What is the content analysis?

content analysis = derive intermediate data from raw articles and user behaviors.

Take articles for example. To model user interests, we need to tag contents and articles. To associate a user with the interests of the “Internet” tag, we need to know whether a user reads an article with the “Internet” tag.

Why are we analyzing those raw data?

We do it for the reason of …

Tagging users (user profile)
- Tagging users who liked articles with “Internet” tag. Tagging users who liked articles with “xiaomi” tag.
Recommending contents to users by tags
- Pushing “meizu” contents to users with “meizu” tag. Pushing “dota” contents to users with “dota” tag.
Preparing contents by topics
- Put “Bundesliga” articles to “Bundesliga topic”. Put “diet” articles to “diet topic”.

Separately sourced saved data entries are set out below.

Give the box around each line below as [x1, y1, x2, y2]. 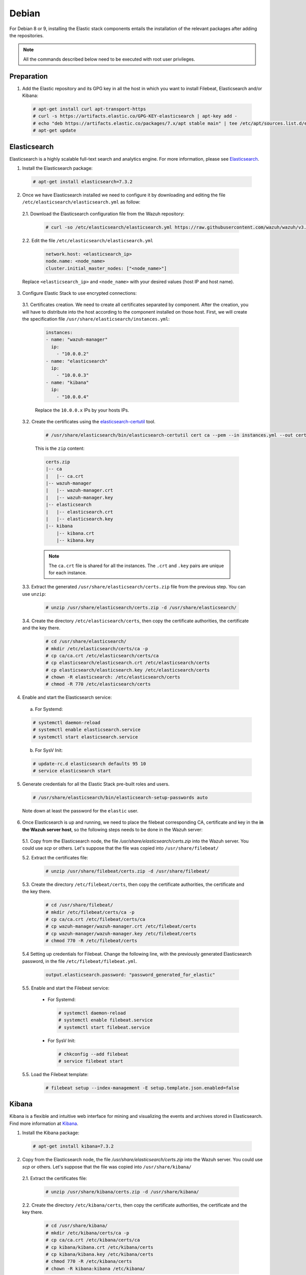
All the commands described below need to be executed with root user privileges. [23, 56, 195, 62]
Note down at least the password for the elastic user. [22, 807, 139, 813]
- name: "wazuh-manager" [45, 337, 108, 343]
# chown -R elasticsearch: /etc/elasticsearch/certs [45, 674, 181, 680]
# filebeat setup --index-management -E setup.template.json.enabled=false [45, 1085, 240, 1091]
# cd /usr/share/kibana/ [45, 1223, 108, 1229]
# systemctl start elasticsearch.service [33, 734, 138, 739]
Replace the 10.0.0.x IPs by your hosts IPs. [35, 407, 130, 413]

Case Study: Analysis Result of an Article

Here is an example of “article features” page. There are article features like categorizations, keywords, topics, entities.

Analysis Result of an Article

Analysis Result of an Article: Details

What are the article features?

Semantic Tags: Human predefine those tags with explicit meanings.
Implicit Semantics, including topics and keywords. Topic features are describing the statistics of words. Certain rules generate keywords.
Similarity. Duplicate recommendation once to be the most severe feedbacks we get from our customers.
Time and location.
Quality. Abusing, porn, ads, or “chicken soup for the soul”?

Article features are important

It is not true that a recommendation system cannot work at all without article features. Amazon, Walmart, Netflix can recommend by collaborative filtering.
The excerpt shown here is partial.